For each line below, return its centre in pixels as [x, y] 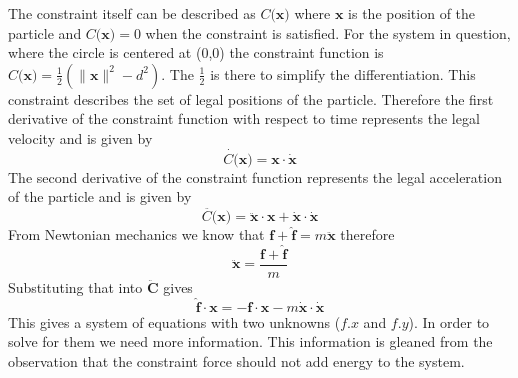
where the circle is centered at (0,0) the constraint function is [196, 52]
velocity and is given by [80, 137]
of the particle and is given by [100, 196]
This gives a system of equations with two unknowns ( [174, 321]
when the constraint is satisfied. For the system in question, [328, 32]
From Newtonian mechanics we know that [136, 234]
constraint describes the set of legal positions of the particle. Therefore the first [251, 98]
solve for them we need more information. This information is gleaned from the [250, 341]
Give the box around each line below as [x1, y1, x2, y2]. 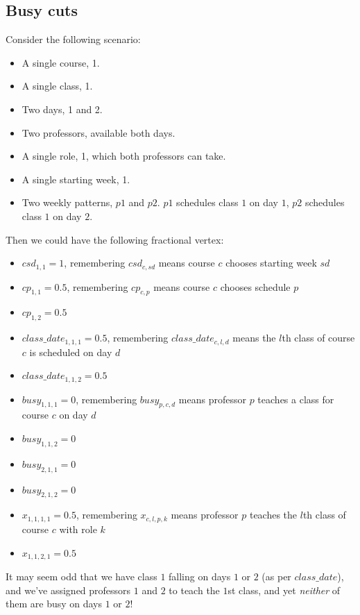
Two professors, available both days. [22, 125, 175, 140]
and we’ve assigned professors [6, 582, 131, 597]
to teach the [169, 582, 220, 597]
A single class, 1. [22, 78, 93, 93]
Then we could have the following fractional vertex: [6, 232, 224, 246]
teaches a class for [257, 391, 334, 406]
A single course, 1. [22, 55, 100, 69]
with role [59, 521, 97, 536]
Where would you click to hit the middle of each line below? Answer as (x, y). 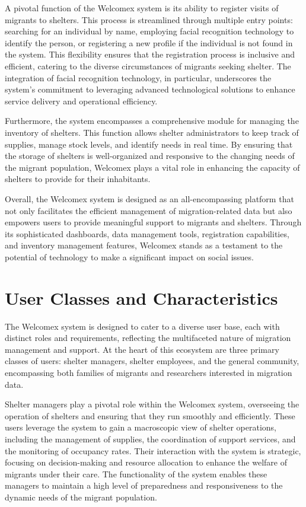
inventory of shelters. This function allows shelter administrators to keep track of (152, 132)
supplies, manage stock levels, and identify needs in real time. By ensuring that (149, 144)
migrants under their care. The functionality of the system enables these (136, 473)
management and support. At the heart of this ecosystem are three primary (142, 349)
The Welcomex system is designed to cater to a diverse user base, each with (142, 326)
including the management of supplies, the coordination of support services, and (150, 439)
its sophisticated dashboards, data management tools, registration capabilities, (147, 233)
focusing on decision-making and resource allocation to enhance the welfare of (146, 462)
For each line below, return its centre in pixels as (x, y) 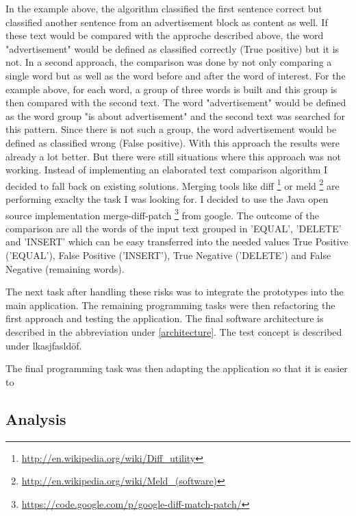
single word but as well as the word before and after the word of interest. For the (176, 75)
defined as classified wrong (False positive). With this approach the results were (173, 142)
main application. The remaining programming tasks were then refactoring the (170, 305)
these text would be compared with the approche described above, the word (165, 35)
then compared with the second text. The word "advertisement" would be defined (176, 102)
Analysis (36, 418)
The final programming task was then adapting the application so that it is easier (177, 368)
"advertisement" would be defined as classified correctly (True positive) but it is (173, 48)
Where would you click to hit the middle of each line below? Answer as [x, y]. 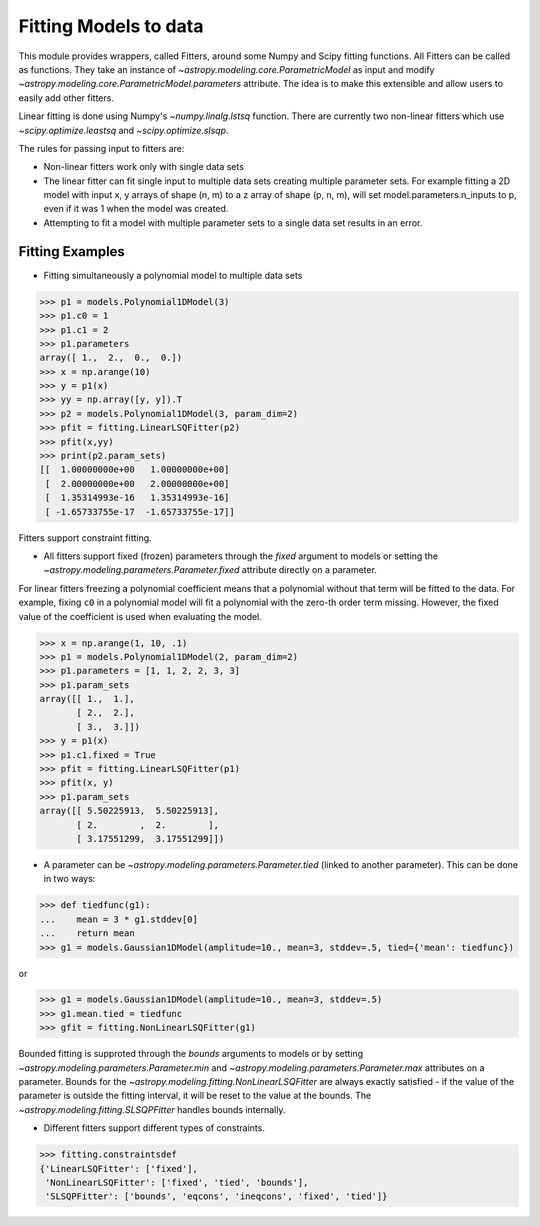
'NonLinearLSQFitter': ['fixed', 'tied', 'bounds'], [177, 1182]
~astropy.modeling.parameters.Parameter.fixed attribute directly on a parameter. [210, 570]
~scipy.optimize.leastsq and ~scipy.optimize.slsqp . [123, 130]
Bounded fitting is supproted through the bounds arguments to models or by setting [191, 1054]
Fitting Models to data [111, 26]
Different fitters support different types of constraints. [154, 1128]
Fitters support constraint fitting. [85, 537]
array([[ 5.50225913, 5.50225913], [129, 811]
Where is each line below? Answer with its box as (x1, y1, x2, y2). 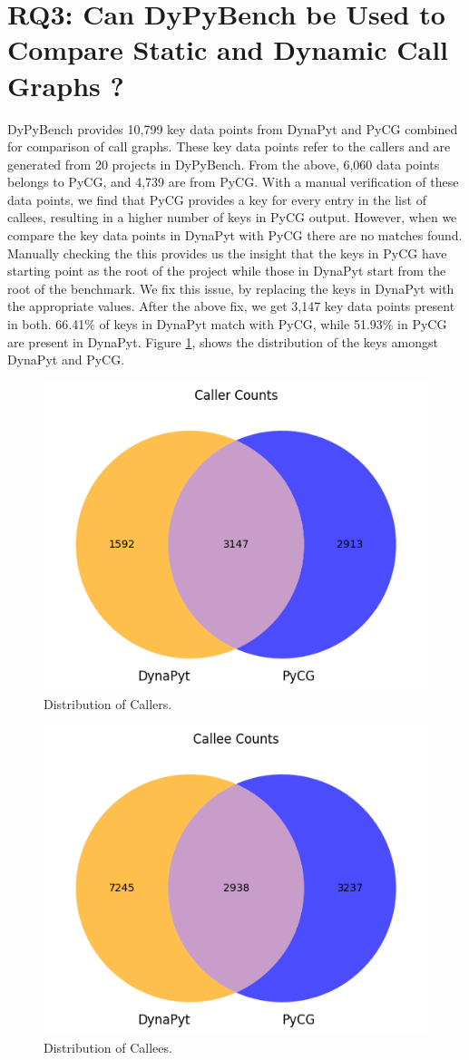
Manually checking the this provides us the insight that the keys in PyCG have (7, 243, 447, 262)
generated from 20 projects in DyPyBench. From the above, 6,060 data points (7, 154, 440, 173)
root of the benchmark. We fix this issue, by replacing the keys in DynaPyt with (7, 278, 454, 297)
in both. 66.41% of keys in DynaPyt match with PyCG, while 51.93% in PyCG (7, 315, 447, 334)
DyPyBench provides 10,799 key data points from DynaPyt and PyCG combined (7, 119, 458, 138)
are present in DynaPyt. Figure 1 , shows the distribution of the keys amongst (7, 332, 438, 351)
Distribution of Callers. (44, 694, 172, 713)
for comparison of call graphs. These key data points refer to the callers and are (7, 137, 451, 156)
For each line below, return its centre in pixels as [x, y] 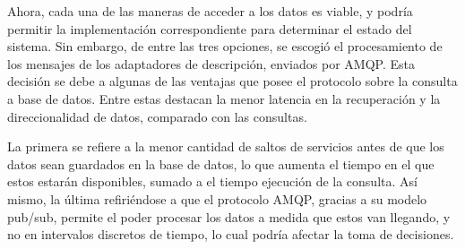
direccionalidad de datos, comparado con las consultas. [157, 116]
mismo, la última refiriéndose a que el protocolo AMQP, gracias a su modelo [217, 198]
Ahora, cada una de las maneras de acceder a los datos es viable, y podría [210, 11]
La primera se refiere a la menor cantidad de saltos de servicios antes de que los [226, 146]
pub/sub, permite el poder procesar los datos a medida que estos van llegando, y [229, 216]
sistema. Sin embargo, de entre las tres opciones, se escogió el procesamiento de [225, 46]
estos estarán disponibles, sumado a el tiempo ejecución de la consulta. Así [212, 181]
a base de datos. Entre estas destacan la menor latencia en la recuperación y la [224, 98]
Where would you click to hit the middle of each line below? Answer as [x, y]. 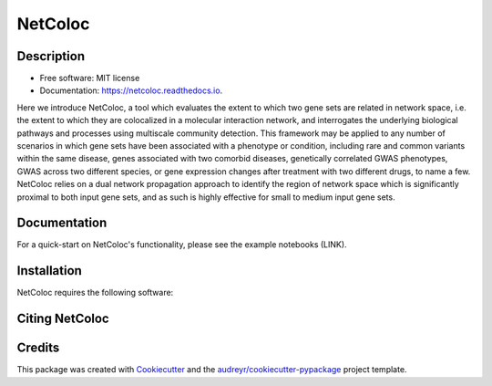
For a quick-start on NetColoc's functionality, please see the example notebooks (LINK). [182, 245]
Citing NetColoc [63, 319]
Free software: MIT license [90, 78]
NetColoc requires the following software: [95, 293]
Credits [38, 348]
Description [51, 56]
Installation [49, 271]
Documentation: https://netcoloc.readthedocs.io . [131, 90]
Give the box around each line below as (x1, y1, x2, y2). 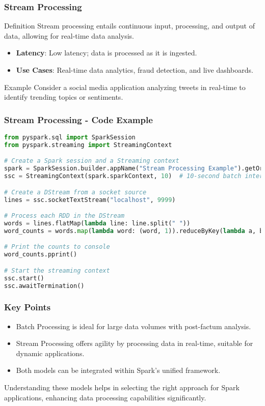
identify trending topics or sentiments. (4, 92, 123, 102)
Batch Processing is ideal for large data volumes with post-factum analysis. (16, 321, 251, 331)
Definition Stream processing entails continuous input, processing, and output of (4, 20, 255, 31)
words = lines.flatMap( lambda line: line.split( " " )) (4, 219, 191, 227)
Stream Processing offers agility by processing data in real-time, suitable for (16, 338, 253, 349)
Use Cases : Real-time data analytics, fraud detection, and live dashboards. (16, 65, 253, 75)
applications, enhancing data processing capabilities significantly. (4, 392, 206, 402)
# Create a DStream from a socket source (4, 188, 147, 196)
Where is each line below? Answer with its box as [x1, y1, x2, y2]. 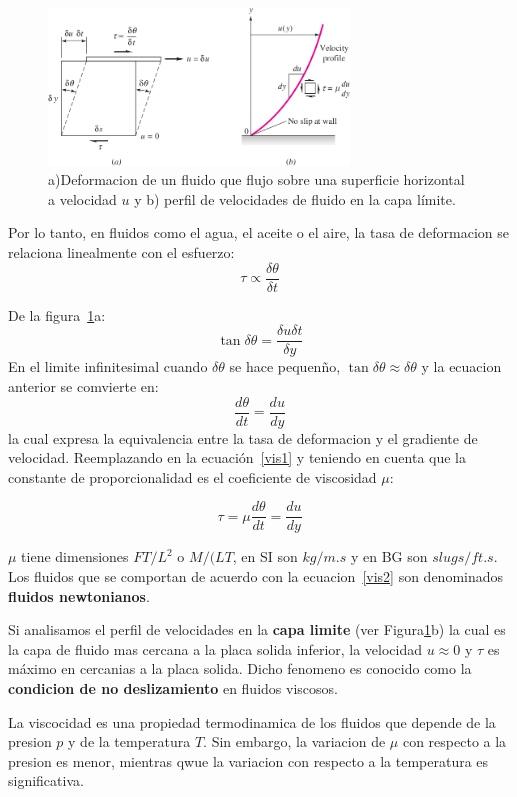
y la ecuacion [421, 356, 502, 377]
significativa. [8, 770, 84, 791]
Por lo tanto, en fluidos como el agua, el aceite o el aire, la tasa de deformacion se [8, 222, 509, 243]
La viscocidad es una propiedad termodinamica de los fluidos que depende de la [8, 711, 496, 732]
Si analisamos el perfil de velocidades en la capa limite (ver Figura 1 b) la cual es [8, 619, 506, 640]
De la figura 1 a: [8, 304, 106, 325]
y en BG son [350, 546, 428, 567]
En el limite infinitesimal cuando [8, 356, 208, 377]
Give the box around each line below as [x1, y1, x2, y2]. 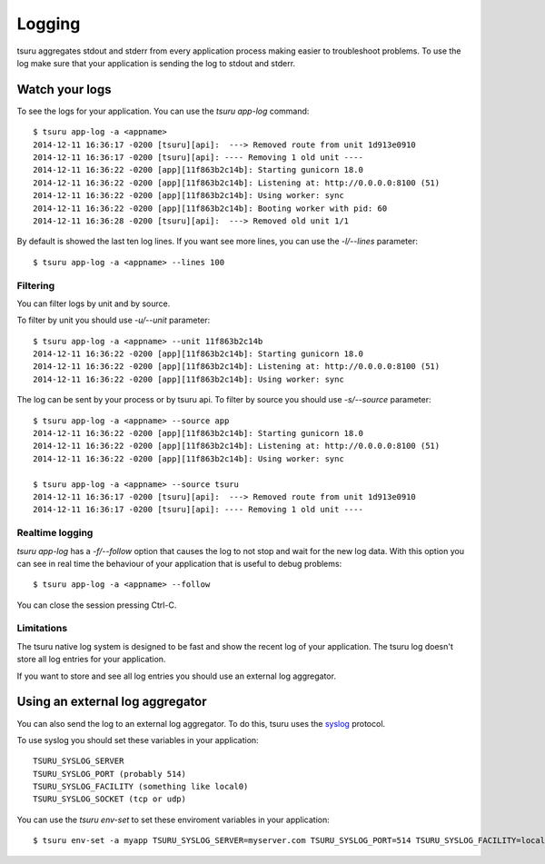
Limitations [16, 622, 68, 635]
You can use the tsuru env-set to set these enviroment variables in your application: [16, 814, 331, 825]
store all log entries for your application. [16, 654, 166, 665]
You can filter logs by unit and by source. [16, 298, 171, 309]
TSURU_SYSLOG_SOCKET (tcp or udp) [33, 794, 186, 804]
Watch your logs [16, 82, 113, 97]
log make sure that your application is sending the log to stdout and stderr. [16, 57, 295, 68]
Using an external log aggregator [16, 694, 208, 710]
************
**Your task:** Each line in the data that holds the string "classified" should be found and copied.

**Answer section:**
defined as classified wrong (False positive). With this approach the results were (173, 142)
"advertisement" would be defined as classified correctly (True positive) but it is (173, 48)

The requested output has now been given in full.